* [Extracted data entries]:
+++++

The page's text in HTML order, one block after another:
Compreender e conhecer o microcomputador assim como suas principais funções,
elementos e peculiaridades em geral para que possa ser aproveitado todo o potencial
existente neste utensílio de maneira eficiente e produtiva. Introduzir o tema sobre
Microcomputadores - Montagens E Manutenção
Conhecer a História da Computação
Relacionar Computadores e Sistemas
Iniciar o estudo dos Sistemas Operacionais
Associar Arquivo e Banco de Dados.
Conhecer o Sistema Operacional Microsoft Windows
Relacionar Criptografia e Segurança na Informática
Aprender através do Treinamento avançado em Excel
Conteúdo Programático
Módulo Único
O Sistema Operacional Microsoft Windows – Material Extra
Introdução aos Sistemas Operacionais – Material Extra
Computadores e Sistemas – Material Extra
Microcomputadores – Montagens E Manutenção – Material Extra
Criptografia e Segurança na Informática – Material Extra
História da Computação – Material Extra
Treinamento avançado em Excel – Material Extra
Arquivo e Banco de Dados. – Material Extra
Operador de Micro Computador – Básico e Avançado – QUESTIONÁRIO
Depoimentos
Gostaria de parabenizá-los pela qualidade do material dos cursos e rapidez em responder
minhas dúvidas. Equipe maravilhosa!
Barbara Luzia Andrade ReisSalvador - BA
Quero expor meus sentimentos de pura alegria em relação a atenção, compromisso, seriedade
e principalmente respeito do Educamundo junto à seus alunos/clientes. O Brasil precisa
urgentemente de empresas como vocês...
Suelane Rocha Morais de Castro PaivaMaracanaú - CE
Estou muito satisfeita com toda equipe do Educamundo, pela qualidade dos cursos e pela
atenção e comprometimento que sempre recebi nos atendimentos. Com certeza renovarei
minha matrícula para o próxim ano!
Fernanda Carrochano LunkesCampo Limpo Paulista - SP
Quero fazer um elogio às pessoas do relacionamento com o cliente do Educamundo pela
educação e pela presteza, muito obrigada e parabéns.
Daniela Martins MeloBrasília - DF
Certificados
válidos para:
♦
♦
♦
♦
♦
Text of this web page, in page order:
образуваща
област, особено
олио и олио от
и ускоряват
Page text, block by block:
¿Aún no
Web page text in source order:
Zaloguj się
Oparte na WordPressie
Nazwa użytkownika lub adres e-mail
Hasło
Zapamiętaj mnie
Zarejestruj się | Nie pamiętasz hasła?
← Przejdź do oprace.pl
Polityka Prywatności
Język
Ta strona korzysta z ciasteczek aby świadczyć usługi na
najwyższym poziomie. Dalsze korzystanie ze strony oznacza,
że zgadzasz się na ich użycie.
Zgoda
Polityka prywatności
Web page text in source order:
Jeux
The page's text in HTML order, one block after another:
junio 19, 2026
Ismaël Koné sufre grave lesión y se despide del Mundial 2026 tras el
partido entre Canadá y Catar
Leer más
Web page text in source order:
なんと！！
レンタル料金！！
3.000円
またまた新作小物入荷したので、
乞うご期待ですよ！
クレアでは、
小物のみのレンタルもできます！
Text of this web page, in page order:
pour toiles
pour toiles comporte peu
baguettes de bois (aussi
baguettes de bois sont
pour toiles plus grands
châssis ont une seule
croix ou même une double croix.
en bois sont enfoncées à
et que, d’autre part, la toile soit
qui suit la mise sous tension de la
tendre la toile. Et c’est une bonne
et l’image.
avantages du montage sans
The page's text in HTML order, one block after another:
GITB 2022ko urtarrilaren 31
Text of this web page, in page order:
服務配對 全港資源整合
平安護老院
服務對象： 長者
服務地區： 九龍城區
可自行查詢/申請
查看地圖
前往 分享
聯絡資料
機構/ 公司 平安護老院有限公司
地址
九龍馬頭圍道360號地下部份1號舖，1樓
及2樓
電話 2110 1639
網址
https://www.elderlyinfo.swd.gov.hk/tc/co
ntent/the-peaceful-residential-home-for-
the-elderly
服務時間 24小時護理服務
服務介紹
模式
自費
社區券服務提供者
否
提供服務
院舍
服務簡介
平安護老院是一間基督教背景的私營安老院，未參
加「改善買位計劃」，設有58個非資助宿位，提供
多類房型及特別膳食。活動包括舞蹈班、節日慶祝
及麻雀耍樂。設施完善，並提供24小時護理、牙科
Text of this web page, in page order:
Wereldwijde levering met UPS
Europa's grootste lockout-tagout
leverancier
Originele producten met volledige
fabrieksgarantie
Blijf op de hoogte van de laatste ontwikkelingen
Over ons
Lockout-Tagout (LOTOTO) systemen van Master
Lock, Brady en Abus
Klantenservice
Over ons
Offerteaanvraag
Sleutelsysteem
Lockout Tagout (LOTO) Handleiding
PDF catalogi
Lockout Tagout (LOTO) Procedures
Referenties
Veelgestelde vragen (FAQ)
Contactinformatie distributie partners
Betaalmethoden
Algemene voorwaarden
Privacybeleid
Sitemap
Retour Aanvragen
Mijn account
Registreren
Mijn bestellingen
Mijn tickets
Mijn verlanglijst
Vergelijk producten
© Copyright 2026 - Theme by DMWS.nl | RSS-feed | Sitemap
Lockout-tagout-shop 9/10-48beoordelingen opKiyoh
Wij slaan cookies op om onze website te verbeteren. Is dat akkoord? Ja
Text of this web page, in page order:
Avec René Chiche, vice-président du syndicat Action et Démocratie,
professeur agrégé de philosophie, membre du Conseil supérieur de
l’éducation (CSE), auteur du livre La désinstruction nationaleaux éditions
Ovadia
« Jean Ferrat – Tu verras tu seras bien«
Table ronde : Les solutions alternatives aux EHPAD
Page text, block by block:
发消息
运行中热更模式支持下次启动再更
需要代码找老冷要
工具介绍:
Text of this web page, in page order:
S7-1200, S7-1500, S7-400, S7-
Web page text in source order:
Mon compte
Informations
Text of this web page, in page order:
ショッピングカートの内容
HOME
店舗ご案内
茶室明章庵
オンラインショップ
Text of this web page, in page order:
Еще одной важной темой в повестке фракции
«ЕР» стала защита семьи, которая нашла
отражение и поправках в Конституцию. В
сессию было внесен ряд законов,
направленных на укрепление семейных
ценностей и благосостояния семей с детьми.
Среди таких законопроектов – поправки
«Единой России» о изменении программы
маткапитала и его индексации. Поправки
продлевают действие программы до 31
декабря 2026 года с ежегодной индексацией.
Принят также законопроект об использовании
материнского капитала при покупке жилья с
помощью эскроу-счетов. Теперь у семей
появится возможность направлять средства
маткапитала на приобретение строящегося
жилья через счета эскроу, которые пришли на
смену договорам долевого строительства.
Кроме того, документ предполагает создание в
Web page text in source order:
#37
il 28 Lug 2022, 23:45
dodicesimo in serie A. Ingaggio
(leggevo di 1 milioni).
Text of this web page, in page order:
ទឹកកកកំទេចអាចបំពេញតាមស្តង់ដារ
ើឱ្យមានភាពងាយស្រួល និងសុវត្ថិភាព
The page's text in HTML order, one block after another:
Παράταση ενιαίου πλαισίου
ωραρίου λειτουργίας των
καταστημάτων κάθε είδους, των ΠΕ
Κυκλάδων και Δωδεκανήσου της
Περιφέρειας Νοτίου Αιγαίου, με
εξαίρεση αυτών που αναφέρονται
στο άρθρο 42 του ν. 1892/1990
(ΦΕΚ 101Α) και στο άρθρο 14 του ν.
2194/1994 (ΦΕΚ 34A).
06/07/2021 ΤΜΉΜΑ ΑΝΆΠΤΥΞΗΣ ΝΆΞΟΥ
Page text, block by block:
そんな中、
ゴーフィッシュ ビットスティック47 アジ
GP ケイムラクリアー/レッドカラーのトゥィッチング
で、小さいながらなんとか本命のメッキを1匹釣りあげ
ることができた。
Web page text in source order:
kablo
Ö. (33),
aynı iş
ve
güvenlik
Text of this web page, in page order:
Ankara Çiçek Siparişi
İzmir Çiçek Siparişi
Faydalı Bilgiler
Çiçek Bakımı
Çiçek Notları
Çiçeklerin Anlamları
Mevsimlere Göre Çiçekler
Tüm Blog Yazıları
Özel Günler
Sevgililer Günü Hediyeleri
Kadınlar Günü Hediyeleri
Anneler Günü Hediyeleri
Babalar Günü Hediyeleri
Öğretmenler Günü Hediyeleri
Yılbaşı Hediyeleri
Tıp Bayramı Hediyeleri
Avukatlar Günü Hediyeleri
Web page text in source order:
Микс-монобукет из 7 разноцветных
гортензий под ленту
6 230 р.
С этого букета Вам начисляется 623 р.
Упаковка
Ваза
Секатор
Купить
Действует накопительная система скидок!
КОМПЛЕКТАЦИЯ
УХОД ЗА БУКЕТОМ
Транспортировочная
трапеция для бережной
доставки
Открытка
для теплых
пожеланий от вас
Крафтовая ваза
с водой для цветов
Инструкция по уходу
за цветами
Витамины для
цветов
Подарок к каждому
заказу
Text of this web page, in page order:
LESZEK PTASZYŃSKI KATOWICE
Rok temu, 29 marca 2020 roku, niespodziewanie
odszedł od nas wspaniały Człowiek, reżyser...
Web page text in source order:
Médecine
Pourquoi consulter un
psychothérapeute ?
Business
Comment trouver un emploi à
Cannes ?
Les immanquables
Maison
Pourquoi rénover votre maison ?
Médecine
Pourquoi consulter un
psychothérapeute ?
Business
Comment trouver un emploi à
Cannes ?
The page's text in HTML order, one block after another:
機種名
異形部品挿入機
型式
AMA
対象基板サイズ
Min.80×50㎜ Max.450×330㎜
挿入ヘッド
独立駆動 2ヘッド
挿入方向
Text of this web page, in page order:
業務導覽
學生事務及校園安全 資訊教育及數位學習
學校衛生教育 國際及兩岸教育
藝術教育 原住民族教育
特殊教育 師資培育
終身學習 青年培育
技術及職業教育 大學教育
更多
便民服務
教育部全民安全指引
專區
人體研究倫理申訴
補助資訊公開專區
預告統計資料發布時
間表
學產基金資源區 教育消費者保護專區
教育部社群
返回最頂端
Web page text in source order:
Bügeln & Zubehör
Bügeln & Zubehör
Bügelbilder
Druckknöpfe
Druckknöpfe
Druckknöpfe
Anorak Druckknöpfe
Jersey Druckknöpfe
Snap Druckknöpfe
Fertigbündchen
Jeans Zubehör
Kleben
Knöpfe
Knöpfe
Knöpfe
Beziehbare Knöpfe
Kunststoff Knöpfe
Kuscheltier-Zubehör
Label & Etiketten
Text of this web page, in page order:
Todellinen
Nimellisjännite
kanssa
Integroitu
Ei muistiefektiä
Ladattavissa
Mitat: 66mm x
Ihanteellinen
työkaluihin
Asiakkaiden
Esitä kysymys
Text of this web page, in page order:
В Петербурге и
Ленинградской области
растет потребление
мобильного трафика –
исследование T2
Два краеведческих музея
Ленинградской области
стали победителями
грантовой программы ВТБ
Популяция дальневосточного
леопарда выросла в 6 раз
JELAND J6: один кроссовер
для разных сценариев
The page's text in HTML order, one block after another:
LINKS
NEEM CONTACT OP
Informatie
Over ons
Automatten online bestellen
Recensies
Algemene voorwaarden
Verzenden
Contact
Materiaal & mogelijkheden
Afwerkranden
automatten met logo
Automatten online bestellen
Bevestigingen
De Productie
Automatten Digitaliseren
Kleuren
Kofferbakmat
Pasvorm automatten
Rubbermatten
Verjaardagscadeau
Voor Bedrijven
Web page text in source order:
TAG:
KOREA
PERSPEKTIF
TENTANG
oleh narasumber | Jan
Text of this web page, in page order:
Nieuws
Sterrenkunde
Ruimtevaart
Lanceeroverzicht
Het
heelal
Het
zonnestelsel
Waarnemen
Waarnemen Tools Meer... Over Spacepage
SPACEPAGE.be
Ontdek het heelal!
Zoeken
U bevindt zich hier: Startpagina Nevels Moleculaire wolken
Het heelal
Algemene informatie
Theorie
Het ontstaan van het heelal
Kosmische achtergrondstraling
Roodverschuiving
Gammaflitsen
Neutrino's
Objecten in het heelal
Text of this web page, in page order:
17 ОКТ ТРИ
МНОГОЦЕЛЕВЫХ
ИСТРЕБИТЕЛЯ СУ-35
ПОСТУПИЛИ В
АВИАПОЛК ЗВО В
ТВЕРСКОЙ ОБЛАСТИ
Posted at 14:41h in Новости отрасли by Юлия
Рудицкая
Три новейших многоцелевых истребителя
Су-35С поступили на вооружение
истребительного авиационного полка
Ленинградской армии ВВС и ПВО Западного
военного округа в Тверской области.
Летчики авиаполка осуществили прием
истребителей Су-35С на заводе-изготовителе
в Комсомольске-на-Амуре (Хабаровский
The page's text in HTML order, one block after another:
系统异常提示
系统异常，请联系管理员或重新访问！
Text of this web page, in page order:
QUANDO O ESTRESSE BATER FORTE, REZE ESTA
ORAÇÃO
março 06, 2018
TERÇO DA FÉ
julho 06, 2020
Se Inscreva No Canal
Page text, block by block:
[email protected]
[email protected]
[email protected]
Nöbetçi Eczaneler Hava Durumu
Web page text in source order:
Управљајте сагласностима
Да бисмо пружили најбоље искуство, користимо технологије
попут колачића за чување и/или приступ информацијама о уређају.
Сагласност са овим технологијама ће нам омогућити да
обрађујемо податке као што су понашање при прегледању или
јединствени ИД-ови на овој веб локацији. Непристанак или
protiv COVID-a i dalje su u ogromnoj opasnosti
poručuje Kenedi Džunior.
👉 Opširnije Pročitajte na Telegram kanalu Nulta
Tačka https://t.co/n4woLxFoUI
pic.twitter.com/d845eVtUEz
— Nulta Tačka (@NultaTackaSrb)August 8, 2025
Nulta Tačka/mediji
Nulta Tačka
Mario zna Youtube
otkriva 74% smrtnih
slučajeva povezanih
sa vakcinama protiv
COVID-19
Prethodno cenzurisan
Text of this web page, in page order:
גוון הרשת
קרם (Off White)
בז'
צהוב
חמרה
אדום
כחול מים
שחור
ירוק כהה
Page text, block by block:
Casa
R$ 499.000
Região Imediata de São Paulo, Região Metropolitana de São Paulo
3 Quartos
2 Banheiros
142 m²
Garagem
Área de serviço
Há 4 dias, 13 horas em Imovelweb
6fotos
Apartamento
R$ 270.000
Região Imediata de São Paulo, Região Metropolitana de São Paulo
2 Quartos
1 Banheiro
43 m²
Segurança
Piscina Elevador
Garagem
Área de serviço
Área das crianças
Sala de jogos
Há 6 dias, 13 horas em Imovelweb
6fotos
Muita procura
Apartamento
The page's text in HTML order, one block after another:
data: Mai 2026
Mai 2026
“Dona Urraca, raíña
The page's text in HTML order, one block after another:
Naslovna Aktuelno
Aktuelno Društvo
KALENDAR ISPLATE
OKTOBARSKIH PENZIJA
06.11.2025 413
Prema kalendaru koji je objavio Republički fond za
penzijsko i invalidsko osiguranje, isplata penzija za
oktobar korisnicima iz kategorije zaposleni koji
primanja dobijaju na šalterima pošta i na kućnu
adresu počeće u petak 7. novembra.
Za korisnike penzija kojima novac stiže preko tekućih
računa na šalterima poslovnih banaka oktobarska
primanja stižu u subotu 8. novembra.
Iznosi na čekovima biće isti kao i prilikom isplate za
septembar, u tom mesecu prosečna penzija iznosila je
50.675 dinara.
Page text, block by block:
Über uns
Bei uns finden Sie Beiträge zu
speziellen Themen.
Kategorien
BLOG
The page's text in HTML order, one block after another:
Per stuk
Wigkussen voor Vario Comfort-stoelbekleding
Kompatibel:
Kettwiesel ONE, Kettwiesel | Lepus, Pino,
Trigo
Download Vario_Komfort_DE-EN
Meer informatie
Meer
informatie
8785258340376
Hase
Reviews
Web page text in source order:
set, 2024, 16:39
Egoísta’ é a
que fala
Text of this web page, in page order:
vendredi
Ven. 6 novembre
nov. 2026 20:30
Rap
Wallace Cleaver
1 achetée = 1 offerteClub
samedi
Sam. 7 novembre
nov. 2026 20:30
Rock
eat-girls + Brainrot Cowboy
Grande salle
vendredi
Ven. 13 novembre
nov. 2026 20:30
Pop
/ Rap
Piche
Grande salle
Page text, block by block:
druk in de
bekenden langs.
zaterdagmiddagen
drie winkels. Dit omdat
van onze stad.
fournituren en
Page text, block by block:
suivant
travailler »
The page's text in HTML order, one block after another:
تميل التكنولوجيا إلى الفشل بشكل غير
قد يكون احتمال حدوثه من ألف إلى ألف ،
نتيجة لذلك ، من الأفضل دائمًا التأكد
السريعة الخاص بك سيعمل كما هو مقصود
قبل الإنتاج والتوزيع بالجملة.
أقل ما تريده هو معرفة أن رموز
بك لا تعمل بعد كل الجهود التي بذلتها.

+++++

* [Task directions]:
Copy each line of the records above that carries the word "COVID".

* [Answer]:
protiv COVID-a i dalje su u ogromnoj opasnosti
COVID-19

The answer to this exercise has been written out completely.